Tai Chen dropped out of the ambulance and started looking around the lawn. She asked Bernenstein where the body was found and he curled his lanky arm around and pointed to the backyard. She stomped her way through the muddy grass to the other side and found a small hill that looked like the storm had collapsed it. The dissipating rain supplied three muddy streams running toward the forest. She was about to ask Bernenstein if her body was found at the top or the bottom of the hill, but then she noticed the water-filled footprints around the water-filled imprint of a body on its side. She hopped into the mud and slid down to the spot. She said something to Bernenstein but he couldn’t hear on account of him staying at the top of the hill. She twisted and shouted.
“They said this was an animal attack?”
“Yeah, because of all those wild scratches.”
“There aren’t any paw prints.”
“The rain must’ve washed them away.”
“But I can see the officers’ prints. And these here look dainty like Skelmerton’s would. So if it was an animal attack… it had to be a bird?”

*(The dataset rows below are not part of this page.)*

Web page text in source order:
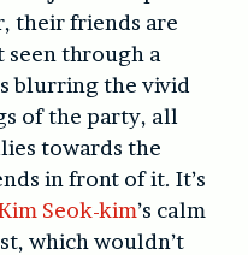
their friends are
through a
blurring the vivid
of the party, all
towards the
in front of it. It’s
Seok-kim’s calm
which wouldn’t
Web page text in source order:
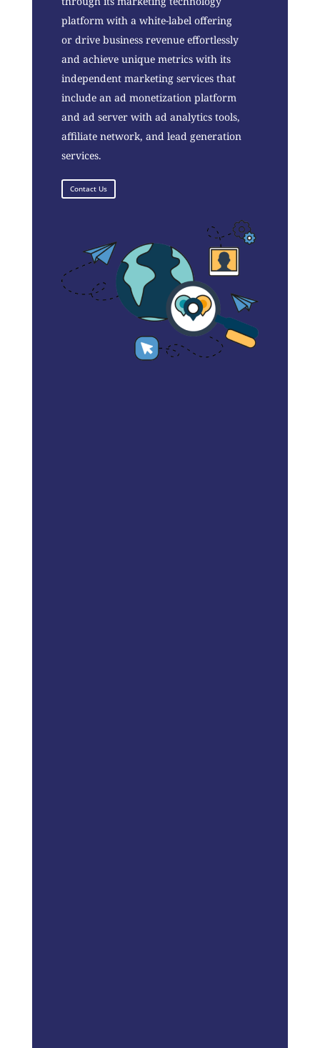
platform with a white-label offering
or drive business revenue effortlessly
and achieve unique metrics with its
independent marketing services that
include an ad monetization platform
and ad server with ad analytics tools,
affiliate network, and lead generation
services.
Contact Us

“What kind of bird could do that?”
“Use your imagination Bernenstein. There are plenty of terrifying birds out there. Haven’t you ever read that short story? I swear it was scarier before they went and Hitchcocked it. Anyway… think birds of prey: hawks, eagles, condors. I wouldn’t put it past any of them. You know anybody with one of those words on their page?”
“Ummmm,” Bernenstein pondered. “Captain March has birds. I guess he could make birds of prey if he wanted to. Vilimas has chickens.”
“I highly doubt it was chickens,” Tai Chen scoffed. “I saw March today. I don’t think he’d quit working to come kill some old lady.” She stared at the brown wet depression where Skelmerton’s shoulder had sunk into her yard. I am here to look for clues, she reminded herself. She rolled up her sleeves and plunged both her arms into the muck, right where she estimated Skelmerton’s pockets would’ve rested. The cold muck cozied up under her fingernails. She shifted small stones out of the way and pulled up handfuls of chunky mud. She squished it between her fingers and when it all fell away and left nothing behind she dug her hands back in and pulled out some more.
“What exactly are you doing?” Bernenstein asked.
“Something I bet the police didn’t.”
“No, I didn’t see them doing that.”
“That’s because they’re lazy. Carlo criminals aren’t the thinking type, so the cops aren’t either. Watch and learn Bernenstein; this is how you keep obscurvy out of your rearview. You have to get your hands dirty.”
“I’ve never had the scurvy,” Bernenstein said casually. Tai Chen whipped around and tossed a ball of mud at him. It splashed across the bottom of his shirt. “What did you do that for?”
“For lying.”
“I’m not lying. I’ve just never had it. I always had something to do with myself. I have the word door, so I made a hobby out of giving people really fancy ones for their houses. After that I really got into my sword word and learned fencing. Now I do this, and nothing makes me feel better than saving a life. Are you mad because you get it more than a pretty girl like you should?”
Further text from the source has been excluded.